View the fortio results in a browser:
```
fortio server
```
Open localhost:8080, click saved results, and select the JSON file to view the latency distribution.
Without dynamic subset load balancing, some inference requests show increased latency because they are rerouted through Model Service Mesh before reaching the correct runtime.

Step 3: Enable dynamic subset load balancing

Inference requests reach Model Service Mesh through the modelmesh-serving service in the modelmesh-serving namespace. Configure a DestinationRule and a VirtualService on this service to route requests directly to the correct model serving runtime.

Create the DestinationRule

Apply the following DestinationRule to group model serving runtimes dynamically by the models they host.
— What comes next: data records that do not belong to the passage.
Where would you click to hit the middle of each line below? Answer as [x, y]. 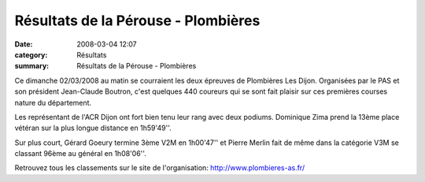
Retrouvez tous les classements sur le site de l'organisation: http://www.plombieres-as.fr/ [160, 168]
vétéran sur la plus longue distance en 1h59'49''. [93, 128]
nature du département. [53, 102]
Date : [24, 44]
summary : [32, 66]
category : [31, 54]
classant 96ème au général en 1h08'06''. [81, 154]
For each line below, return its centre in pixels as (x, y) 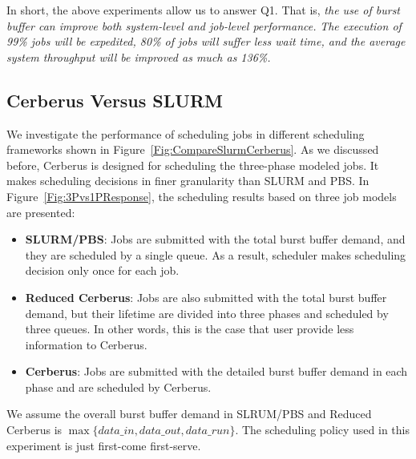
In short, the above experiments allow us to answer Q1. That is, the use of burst (204, 10)
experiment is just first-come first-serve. (104, 445)
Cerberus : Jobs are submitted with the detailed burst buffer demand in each (216, 371)
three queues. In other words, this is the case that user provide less (190, 329)
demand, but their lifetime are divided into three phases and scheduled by (207, 313)
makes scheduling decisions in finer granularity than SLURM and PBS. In (188, 181)
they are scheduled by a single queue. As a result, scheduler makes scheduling (216, 254)
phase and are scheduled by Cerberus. (118, 387)
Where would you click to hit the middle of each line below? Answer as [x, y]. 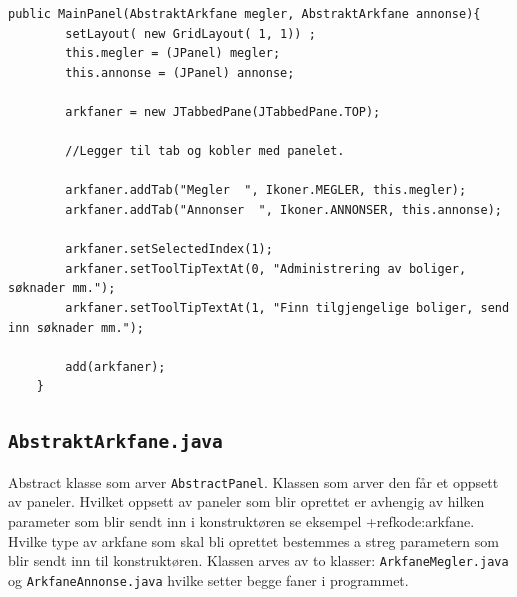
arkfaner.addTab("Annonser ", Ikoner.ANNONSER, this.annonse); [283, 209]
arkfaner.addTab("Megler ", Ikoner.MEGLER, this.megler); [266, 190]
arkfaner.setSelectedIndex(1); [169, 249]
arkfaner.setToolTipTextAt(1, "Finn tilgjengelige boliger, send [287, 307]
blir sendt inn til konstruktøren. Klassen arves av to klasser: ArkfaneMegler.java [258, 560]
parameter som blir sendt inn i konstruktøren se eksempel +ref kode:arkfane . [241, 520]
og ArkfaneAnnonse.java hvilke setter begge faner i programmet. [208, 579]
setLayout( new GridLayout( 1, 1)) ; [190, 33]
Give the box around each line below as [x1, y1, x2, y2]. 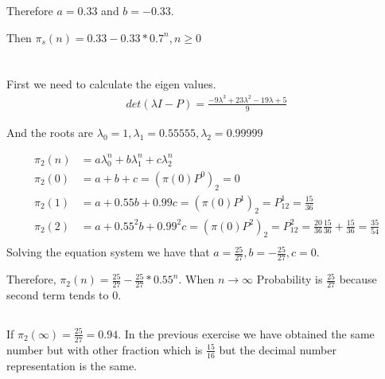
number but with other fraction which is [6, 341, 203, 358]
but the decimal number [219, 341, 336, 358]
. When [178, 271, 215, 287]
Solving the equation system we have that [6, 244, 210, 260]
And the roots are [6, 123, 94, 140]
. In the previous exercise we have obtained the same [118, 325, 375, 342]
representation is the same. [6, 357, 138, 373]
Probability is [256, 271, 323, 287]
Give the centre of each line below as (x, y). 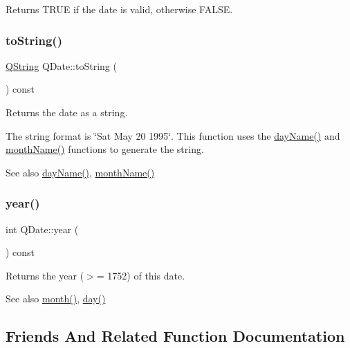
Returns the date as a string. (67, 112)
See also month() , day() (56, 299)
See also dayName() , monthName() (80, 172)
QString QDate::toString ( (61, 65)
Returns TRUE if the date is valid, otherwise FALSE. (119, 9)
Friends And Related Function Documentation (175, 336)
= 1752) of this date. (141, 275)
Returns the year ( (45, 275)
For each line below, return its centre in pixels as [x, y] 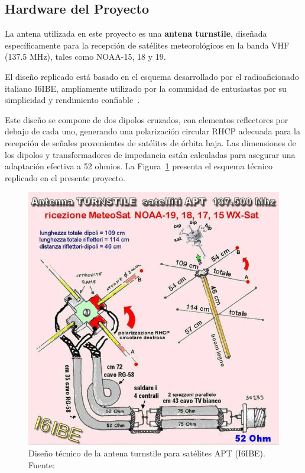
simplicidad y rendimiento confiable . [72, 100]
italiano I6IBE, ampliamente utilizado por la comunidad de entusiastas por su [146, 88]
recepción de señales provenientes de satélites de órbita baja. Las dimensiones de [150, 142]
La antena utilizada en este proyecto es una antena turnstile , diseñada [136, 33]
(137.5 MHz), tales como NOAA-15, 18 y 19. [85, 57]
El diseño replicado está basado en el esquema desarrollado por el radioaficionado [152, 76]
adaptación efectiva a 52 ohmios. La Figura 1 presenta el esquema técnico [139, 166]
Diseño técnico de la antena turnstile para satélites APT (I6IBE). [147, 453]
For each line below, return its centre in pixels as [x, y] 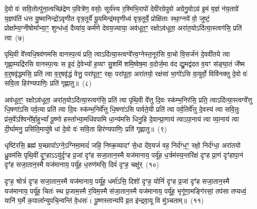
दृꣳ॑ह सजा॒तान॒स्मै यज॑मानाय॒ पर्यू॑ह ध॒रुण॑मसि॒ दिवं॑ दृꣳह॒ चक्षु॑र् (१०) [82, 164]
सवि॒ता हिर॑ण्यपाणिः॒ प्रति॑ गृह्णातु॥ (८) [48, 83]
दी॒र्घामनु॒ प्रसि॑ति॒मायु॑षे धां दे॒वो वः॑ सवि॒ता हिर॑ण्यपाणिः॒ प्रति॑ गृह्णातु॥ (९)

For more information, see Manage destination rules.

apiVersion: networking.istio.io/v1beta1
kind: DestinationRule
metadata:
  name: modelmesh-serving
  namespace: modelmesh-serving
spec:
  host: modelmesh-serving
  trafficPolicy:
    loadBalancer:
      dynamicSubset:
        subsetSelectors:
          - fallbackPolicy: ANY_ENDPOINT
            keys:
              - modelmesh.asm.alibabacloud.com

Key fields:

Field	Purpose
`dynamicSubset`	Enables dynamic grouping of endpoints based on runtime labels, instead of static subset definitions
`keys`	The label key used to group runtimes. Model Service Mesh sets the `modelmesh.asm.alibabacloud.com` label on each runtime to indicate which models it hosts
`fallbackPolicy: ANY_ENDPOINT`	When no subset matches, routes to any available runtime instead of rejecting the request

Update the VirtualService

Apply the following VirtualService to map the model request header to the dynamic subset key. For more information, see Manage virtual services.

apiVersion: networking.istio.io/v1beta1
kind: VirtualService
metadata:
  name: vs-modelmesh-serving-service
  namespace: modelmesh-serving
spec:
  gateways:
    - grpc-gateway
  hosts:
    - '*'
  http:
    - headerToDynamicSubsetKey:
        - header: model
          key: modelmesh.asm.alibabacloud.com
      match:
        - port: 8008
      name: default
      route:
        - destination:
            host: modelmesh-serving
            port:
              number: 8033

The headerToDynamicSubsetKey field is an ASM extension to the standard Istio VirtualService. When the gateway receives a request with a model: tf-mnist header, it looks up the value against the modelmesh.asm.alibabacloud.com label and routes the request to a runtime in the matching dynamic subset.

(Optional) Step 4: Benchmark inference latency after optimization

Run the same fortio test from Step 2 to compare latency.

After enabling dynamic subset load balancing, all inference requests route directly to the correct runtime. The latency distribution tightens significantly, with no outliers caused by internal rerouting.